Hi all,
I’m new to PyTorch and I’m using a CNN for classification. The input sample is 192*288, and there are 12 channels in each sample. So each input sample will be around 2MB. I noticed there are some discussions about load data lazily, so I tried the following dataset.
class FileDataset(Dataset):
def __init__(self):
super(FileDataset, self).__init__()
self.Path = 'test_dataset/whole/'
self.pos_files = os.listdir(self.Path+'positive')
self.p_files = [os.path.join(self.Path+'positive', i) for i in self.pos_files]
self.neg_files = os.listdir(self.Path + 'negative')

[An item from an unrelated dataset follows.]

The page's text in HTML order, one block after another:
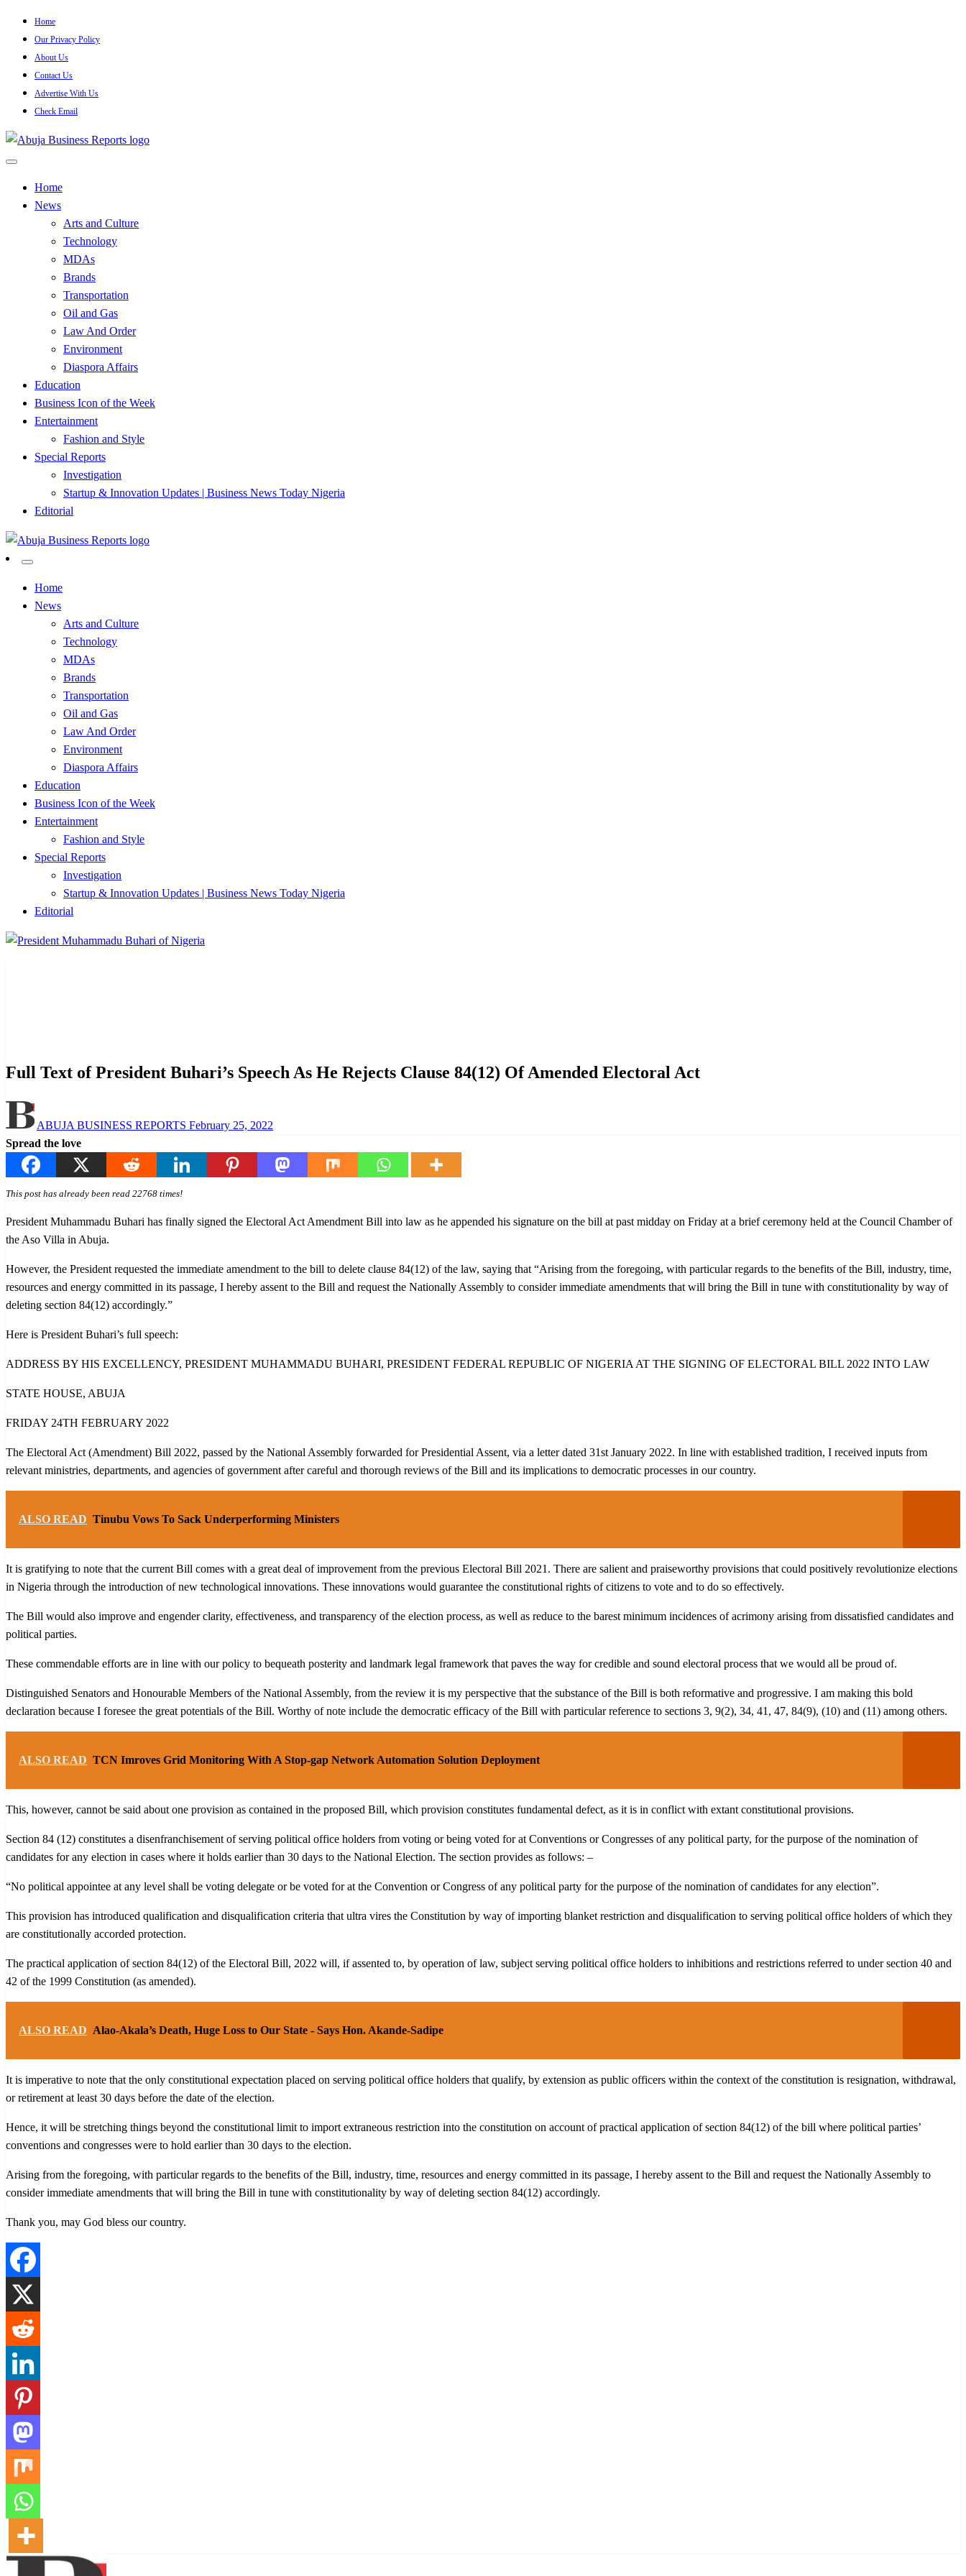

self.n_files = [os.path.join(self.Path + 'negative', i) for i in self.neg_files]
self.files = self.n_files+self.p_files
def __len__(self):
return len(self.files)
def __getitem__(self, item):
path = self.files[item]
x = np.load(path); # print(x.shape)
x_t = torch.from_numpy(x)
return x_t
The data loading speed in DataLoader is very slow. GPU and CPU usage are both low.
I have also tried memmap in NumPy and HDF5. Still, the speed is not acceptable. The code is something like the following.
class MmapDataset(Dataset):
def __init__(self, ens, train=True):
super(MmapDataset, self).__init__()
if train:
self.x = np.memmap('large_test'+ens, mode='r', shape=(9760, 12, 192, 288), dtype='float32')
self.y = np.load('data/classification/Q850_train_y'+ens+'.npy')
else:
self.x = np.memmap('large_test_val'+ens, mode='r', shape=(610, 12, 192, 288), dtype='float32')
self.y = np.load('data/classification/Q850_test_y' + ens + '.npy')
def __getitem__(self, item):
x = self.x[item]
x = torch.from_numpy(x)
y = self.y[item]
return x, y
def __len__(self):
return self.x.shape[0]
I tried to create a huge memmap file or hdf5 file, and create several smaller files and use ConcatDataset
. The results are similar.
Does anyone have any idea about the potential improvement?
Thanks in advance!